═════ Input for this task

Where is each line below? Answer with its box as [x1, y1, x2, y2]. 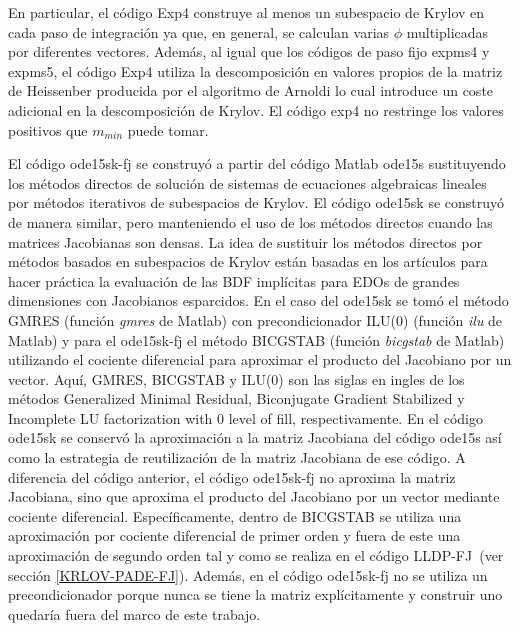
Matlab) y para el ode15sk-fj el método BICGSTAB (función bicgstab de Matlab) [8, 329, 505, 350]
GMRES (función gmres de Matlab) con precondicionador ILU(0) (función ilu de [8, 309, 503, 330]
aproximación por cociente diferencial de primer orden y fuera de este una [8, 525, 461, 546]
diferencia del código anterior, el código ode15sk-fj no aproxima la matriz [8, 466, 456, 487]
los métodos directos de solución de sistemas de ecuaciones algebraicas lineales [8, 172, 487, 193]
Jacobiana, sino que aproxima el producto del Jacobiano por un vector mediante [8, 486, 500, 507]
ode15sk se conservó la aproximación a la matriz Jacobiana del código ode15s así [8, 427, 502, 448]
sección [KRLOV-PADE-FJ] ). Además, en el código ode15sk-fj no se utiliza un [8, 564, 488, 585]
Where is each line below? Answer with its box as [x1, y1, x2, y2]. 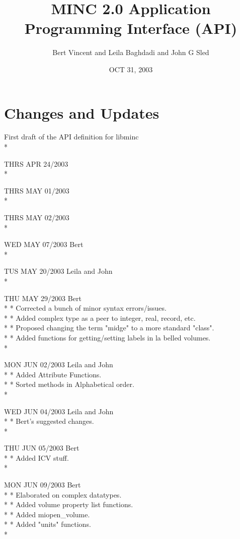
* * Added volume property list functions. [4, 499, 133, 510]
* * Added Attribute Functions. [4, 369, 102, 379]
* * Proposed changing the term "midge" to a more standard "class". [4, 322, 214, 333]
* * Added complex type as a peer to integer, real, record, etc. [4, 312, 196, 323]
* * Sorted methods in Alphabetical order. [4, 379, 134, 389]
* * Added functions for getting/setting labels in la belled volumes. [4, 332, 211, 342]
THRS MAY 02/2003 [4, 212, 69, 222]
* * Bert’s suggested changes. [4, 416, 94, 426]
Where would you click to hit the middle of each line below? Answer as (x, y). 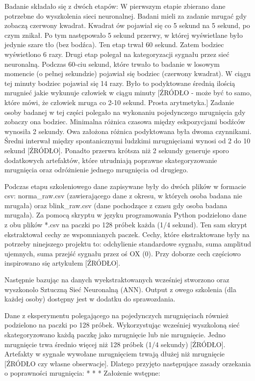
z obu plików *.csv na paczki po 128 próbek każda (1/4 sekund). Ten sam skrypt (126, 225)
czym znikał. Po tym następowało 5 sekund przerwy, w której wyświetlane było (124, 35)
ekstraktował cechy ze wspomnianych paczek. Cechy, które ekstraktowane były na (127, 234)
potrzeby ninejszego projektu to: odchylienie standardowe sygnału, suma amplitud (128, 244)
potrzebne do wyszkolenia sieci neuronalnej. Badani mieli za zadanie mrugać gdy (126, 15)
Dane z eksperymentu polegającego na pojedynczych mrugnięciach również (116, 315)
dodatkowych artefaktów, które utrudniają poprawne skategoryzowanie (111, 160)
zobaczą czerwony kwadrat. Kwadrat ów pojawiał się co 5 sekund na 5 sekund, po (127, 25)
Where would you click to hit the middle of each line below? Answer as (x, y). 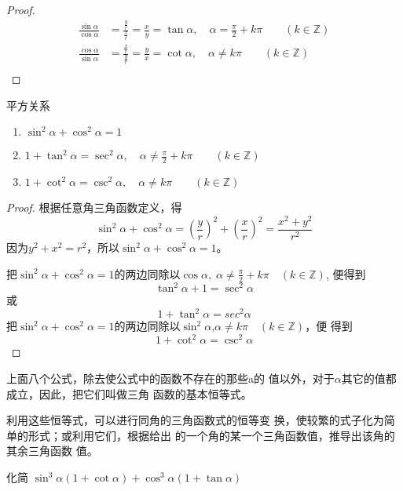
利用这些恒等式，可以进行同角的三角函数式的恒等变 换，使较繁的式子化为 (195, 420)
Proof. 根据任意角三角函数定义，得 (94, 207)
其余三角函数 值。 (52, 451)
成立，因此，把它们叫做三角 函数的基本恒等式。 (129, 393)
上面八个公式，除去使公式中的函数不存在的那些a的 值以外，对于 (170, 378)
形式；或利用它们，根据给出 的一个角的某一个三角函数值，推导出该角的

══════════

Beginning with the line in which "Proof. 根据任意角三角函数定义，得 (94, 207)" appears, print each remaining line of the listing exactly, the last line included.

Proof. 根据任意角三角函数定义，得 (94, 207)
其余三角函数 值。 (52, 451)
成立，因此，把它们叫做三角 函数的基本恒等式。 (129, 393)
上面八个公式，除去使公式中的函数不存在的那些a的 值以外，对于 (170, 378)
形式；或利用它们，根据给出 的一个角的某一个三角函数值，推导出该角的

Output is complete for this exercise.